▶ _Work to be completed_
Take the entries below and print only the lines from the one with "description : '' [44, 29]" through the one with "uid : 880197a9-6ac5-50e5-8aa4-f0b4bf1c7d36", exactly as they stand, both ends included.

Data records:
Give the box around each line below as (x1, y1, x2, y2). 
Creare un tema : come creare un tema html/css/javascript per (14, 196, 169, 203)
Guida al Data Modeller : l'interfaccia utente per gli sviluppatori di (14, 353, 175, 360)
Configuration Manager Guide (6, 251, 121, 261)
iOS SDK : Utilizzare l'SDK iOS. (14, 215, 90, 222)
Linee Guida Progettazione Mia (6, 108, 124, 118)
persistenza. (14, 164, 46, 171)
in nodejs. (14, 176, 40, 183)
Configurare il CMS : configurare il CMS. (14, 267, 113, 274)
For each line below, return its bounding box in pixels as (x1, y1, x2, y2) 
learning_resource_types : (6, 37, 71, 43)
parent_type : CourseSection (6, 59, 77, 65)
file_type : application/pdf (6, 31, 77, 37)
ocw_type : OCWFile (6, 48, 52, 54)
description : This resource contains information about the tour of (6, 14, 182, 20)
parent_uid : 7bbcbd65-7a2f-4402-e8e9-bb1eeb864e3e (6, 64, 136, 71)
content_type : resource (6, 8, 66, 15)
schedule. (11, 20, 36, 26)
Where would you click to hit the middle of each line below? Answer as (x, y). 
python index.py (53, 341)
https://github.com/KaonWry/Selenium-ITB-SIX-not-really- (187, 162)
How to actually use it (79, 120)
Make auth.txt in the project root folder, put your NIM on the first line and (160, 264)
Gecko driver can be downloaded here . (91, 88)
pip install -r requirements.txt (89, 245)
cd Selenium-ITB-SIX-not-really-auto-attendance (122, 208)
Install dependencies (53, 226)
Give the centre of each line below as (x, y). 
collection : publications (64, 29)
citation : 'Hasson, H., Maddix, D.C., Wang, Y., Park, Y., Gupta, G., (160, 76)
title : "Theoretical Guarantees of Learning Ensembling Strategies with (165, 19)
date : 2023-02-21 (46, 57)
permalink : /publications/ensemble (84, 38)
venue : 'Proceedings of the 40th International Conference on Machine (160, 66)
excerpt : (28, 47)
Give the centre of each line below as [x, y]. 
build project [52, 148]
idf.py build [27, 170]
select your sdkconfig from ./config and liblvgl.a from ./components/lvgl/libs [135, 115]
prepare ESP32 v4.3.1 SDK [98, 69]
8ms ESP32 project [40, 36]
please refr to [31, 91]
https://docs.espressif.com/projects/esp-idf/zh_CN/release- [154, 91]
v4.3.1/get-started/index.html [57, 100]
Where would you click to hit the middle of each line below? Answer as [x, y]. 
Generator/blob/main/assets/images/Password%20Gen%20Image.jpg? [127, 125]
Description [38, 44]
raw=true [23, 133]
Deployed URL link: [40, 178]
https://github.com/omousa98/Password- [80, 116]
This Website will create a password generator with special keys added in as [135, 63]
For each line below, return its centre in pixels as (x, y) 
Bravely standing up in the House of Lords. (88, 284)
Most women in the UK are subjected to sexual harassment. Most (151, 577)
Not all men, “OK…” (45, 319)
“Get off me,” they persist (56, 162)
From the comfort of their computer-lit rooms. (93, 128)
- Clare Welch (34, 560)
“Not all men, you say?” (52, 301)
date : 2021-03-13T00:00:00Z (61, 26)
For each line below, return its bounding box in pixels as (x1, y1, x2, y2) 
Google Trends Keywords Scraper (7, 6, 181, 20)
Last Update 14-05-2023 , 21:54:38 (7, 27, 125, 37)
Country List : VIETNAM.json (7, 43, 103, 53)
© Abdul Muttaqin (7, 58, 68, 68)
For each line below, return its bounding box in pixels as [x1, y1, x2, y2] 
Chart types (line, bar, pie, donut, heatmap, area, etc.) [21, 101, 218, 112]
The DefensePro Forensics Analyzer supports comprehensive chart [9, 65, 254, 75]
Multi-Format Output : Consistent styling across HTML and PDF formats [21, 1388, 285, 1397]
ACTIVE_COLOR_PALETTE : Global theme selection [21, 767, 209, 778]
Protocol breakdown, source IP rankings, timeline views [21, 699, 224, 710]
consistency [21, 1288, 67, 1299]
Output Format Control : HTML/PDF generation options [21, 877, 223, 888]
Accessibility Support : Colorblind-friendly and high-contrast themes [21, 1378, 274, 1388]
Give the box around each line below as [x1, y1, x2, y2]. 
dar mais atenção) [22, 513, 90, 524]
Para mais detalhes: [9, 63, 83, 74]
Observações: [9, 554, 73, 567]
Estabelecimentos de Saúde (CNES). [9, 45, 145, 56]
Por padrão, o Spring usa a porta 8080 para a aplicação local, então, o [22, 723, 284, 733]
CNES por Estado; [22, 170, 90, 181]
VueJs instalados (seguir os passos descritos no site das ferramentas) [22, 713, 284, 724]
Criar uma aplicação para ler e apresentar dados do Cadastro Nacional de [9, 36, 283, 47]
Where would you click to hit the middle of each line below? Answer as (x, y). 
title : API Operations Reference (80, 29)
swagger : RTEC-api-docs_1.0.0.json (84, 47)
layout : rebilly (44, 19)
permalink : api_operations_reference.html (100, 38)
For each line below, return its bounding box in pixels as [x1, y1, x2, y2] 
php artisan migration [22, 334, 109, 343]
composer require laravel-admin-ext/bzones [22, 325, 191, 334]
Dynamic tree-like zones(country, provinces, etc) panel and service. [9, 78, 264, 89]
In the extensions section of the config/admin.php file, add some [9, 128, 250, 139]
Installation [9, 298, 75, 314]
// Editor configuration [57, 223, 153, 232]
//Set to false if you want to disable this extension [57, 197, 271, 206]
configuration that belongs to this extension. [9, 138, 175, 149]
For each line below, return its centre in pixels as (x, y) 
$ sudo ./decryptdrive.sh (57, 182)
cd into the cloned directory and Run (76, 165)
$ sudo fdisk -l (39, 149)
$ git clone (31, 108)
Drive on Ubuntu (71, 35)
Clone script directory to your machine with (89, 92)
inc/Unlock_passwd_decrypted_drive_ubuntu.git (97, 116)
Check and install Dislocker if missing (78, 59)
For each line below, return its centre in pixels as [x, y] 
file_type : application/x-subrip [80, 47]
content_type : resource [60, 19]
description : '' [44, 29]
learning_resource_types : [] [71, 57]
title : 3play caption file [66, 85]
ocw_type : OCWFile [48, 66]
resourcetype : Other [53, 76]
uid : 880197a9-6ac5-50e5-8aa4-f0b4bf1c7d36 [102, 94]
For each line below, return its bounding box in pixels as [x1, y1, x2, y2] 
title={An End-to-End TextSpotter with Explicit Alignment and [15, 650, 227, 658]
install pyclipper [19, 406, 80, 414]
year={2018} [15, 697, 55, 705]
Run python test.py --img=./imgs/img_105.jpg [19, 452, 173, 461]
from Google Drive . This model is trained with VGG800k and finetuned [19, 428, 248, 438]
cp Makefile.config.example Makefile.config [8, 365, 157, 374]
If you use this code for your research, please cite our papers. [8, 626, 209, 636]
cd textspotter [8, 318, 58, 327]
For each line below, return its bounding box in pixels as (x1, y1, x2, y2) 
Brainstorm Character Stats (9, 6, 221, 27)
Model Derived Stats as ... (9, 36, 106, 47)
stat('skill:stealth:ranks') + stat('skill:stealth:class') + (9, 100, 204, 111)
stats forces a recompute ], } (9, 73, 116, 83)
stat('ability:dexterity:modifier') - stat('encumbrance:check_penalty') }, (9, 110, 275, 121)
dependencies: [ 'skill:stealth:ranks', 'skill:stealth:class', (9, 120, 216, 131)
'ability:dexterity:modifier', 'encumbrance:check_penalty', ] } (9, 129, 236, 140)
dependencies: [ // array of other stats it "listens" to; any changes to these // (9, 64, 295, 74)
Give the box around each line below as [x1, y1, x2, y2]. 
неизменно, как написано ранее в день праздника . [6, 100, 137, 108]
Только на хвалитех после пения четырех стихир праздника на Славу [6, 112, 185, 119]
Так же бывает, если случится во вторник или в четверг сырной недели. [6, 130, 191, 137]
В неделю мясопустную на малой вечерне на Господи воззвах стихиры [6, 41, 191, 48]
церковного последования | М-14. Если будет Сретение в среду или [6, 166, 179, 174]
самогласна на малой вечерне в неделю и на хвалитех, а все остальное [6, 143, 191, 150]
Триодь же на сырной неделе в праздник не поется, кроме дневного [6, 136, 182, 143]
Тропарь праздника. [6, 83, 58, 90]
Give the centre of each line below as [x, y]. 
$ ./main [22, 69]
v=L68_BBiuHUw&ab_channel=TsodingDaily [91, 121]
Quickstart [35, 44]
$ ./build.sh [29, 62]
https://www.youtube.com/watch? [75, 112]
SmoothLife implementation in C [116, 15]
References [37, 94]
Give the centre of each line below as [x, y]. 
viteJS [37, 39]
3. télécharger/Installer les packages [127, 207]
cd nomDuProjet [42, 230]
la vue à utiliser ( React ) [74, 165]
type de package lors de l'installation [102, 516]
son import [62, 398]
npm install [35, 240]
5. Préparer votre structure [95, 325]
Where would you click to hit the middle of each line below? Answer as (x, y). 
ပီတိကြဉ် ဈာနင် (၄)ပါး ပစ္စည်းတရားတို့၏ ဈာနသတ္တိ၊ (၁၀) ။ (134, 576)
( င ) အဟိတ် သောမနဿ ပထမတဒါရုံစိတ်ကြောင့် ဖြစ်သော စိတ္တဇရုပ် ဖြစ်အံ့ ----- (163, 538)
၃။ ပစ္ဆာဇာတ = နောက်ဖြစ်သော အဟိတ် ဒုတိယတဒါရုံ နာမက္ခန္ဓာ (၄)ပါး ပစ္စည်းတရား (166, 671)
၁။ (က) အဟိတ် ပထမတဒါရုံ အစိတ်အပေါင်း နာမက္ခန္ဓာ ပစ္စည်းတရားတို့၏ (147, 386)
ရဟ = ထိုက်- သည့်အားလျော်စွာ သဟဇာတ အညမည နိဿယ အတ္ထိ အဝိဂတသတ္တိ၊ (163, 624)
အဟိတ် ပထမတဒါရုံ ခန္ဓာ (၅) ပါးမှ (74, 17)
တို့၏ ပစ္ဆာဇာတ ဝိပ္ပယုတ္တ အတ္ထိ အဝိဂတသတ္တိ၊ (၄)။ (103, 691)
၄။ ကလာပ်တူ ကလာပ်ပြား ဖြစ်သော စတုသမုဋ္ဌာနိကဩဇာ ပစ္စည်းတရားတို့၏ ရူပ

▶ _Written answer_
description : '' [44, 29]
learning_resource_types : [] [71, 57]
title : 3play caption file [66, 85]
ocw_type : OCWFile [48, 66]
resourcetype : Other [53, 76]
uid : 880197a9-6ac5-50e5-8aa4-f0b4bf1c7d36 [102, 94]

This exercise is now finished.